I'll give him time. Dad. He usually comes around once he's had time to think about things. Because, you see, he really is the greater person. In the meantime I'll stay in touch with A via e-mail and perhaps, just perhaps, we'll even manage to meet this year. Who knows.

That thing called 'shame'

So I asked my dad if I could refer to A in my main blog. Nothing special, just casually as I generally refer to people. Not making a big deal out of it, just, you know, "got an e-mail from my brother this morning. He said nothing new, but it was nice to hear from him." That sort of stuff.

My question was met with a long silence, and then the answer I expected. No. He had been hoping that his mistake, his biggest mistake in life, could go to the grave with him. That his shame would not be held up for public scrutiny.

His shame. His mistake. That is what A is to him. And because I love my dad so much my heart could break I accept this. Even if A would never want to be seen as someone's shame, as another man's mistake. I have no wish to burden A with being dad's shame. But how can I not?

Friday, 9 January 2009

Normality

As I said I would, I slept and read. And then I ate and slept some more. It was a totally uneventful Christmas.
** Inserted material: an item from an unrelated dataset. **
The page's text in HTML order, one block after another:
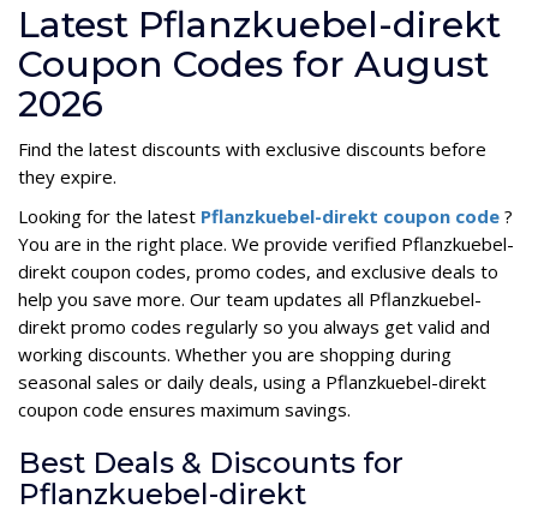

A is now part of normal conversation. I think the bad feelings are gone, and whatever happens next will presumably be pretty unremarkable. Both dad and B have met him, B even visited when she was on a job in the city he lives in. Her report, if I can call it that, was that it was a little tense. A's wife had at one stage left the room to give A and B the opportunity to 'bond' in some way, which lead to some rather awkward silences and bland conversation instead.

We all received a Christmas letter from A's wife. A round-robin poorly laid out with a bad picture of the family (not their fault, entirely the photographer's fault -- there are some shit portrait photographers out there in the world) and one factual sentence for each about the doings of each of them. My friends are probably too clever; I have high expectations of round-robin letters, even of the Christmas kind. Of course, I have no excuse. I didn't send out a single Christmas card this year, to anyone, A inclusive. And I have no idea when I can make up for that. Perhaps I have to sell my body to the highest bidder and then make the trip to visit him instead. I'm sure that would make me feel a whole lot better.